Sludge plate-and-frame pressure filtration experiment was carried out by using ultrasonic combined with flocculant to treat sludge. The results show that ultrasonic can reduce the water content of sludge from nearly 98% to 81%, the volume of sludge to the first 1/10, the intensity of ultrasound is 410 W/m2, the treatment condition of ultrasonic for 2.5 minutes is better, and the use of flocculant is from 0.7% dry base. Reduce to 0.6% dry base. Yang Jinmei et al. showed that water content of filter cake decreased by 2.9% after 7 seconds of ultrasonic treatment, viscosity and specific resistance decreased by 29.4% and 24.2% respectively at 10 seconds of ultrasonic treatment, and sludge sedimentation rate after 15 seconds was 3.7 times that of original sludge. The combination of ultrasonic and flocculant could improve sludge dewatering and sedimentation performance and reduce flocculant. More than half.

4. Ultrasonic can promote the increase of nitrogen and phosphorus in sludge, which is conducive to sludge recycling.

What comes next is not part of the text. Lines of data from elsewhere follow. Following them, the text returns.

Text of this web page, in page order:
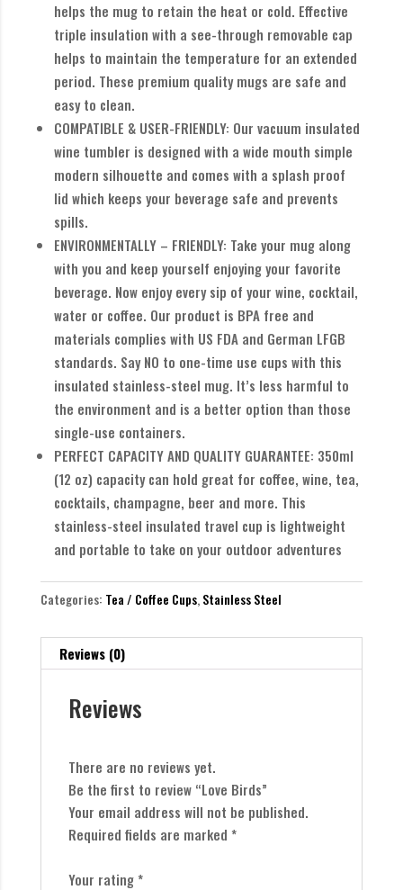
helps the mug to retain the heat or cold. Effective
triple insulation with a see-through removable cap
helps to maintain the temperature for an extended
period. These premium quality mugs are safe and
easy to clean.
COMPATIBLE & USER-FRIENDLY: Our vacuum insulated
wine tumbler is designed with a wide mouth simple
modern silhouette and comes with a splash proof
lid which keeps your beverage safe and prevents
spills.
ENVIRONMENTALLY – FRIENDLY: Take your mug along
with you and keep yourself enjoying your favorite
beverage. Now enjoy every sip of your wine, cocktail,
water or coffee. Our product is BPA free and
materials complies with US FDA and German LFGB
standards. Say NO to one-time use cups with this
insulated stainless-steel mug. It’s less harmful to
the environment and is a better option than those
single-use containers.
PERFECT CAPACITY AND QUALITY GUARANTEE: 350ml
(12 oz) capacity can hold great for coffee, wine, tea,
cocktails, champagne, beer and more. This
stainless-steel insulated travel cup is lightweight
and portable to take on your outdoor adventures
Categories: Tea / Coffee Cups,Stainless Steel
Reviews (0)
Reviews
There are no reviews yet.
Be the first to review “Love Birds”
Your email address will not be published.
Required fields are marked *
Your rating *
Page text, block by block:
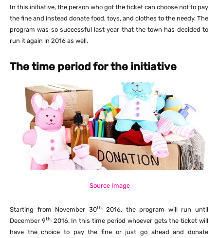
In this initiative, the person who got the ticket can choose not to pay
the fine and instead donate food, toys, and clothes to the needy. The
program was so successful last year that the town has decided to
run it again in 2016 as well.
The time period for the initiative
Source Image
Starting from November 30th,2016, the program will run until
December 9th,2016. In this time period whoever gets the ticket will
have the choice to pay the fine or just go ahead and donate
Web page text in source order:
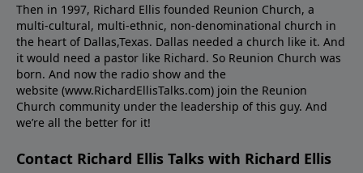
Then in 1997, Richard Ellis founded Reunion Church, a
multi-cultural, multi-ethnic, non-denominational church in
the heart of Dallas,Texas. Dallas needed a church like it. And
it would need a pastor like Richard. So Reunion Church was
born. And now the radio show and the
website (www.RichardEllisTalks.com) join the Reunion
Church community under the leadership of this guy. And
we’re all the better for it!
Contact Richard Ellis Talks with Richard Ellis
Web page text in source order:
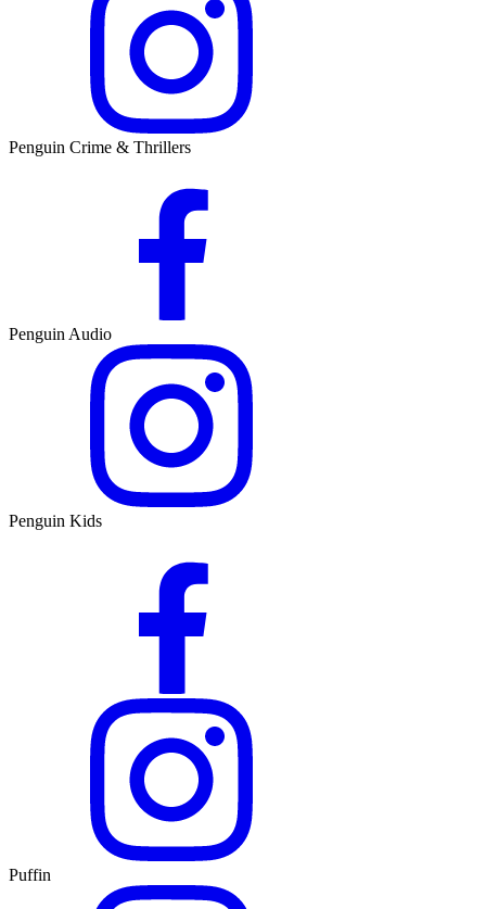
Penguin Crime & Thrillers
Penguin Audio
Penguin Kids
Puffin
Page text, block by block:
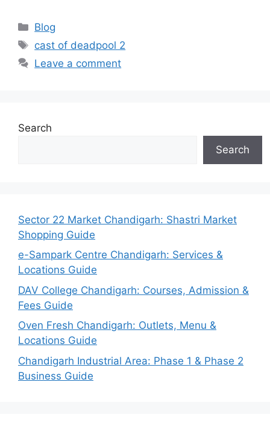
Categories
Blog
Tags
cast of deadpool 2
Leave a comment
Search
Search
Sector 22 Market Chandigarh: Shastri Market
Shopping Guide
e-Sampark Centre Chandigarh: Services &
Locations Guide
DAV College Chandigarh: Courses, Admission &
Fees Guide
Oven Fresh Chandigarh: Outlets, Menu &
Locations Guide
Chandigarh Industrial Area: Phase 1 & Phase 2
Business Guide

Cao Xiuqin and Chen Wangjun of Beijing Institute of Architectural Engineering have shown that with the prolongation of ultrasonic treatment time, the organic nitrogen content in sludge clear liquid increases rapidly. The reason is that the shear force produced by ultrasonic cavitation breaks up cells and releases proteins and amino acids in cells. The content of ammonia nitrogen and nitrate nitrogen increases with the extension of ultrasonic time, which is due to the conversion of part of organic nitrogen into ammonia nitrogen and nitrate nitrogen by ultrasonic cavitation. It was also found that the content of phosphorus compounds and nitrogen in sludge changed similarly under the action of ultrasonic. Increasing nitrogen and phosphorus content is beneficial to sludge recycling. Compared with naturally formed soils, urban soils have lower organic matter content and lower available nutrient content. The sludge treated by ultrasonic can be used to increase the fertility of farmland, forestry and pasture. According to the literature , one year after the sludge was applied to the surface of the soil, the contents of total nitrogen, available nitrogen and total phosphorus in 20 cm of the surface of the soil increased significantly, and the bulk density, water holding capacity and porosity of the soil also improved to a certain extent. If the sewage sludge treated by ultrasonic wave can be used for the improvement of arid, semi-arid, saline-alkali land, mine wasteland or desert area, it will be a measure to protect the ecology and benefit the contemporary era.

5. Conclusion

Using ultrasonic technology to treat sludge is conducive to sludge reduction, harmlessness and resource utilization, and has great social, environmental and economic significance. Low-frequency and low-dose ultrasonic treatment of sludge can enhance the activity of sludge, change the structure of sludge flocs, release bound water from sludge microbial micelles, and improve the dewatering performance of sludge; high-intensity ultrasonic can kill bacteria in sludge, eliminate viruses and improve the solubility of COD. At present, the domestic and foreign research on ultrasonic sludge reduction mainly lies in the influence of ultrasonic conditions on promoting anaerobic and aerobic sludge reduction, and the influence of ultrasonic on the physical, chemical and biological properties of sludge.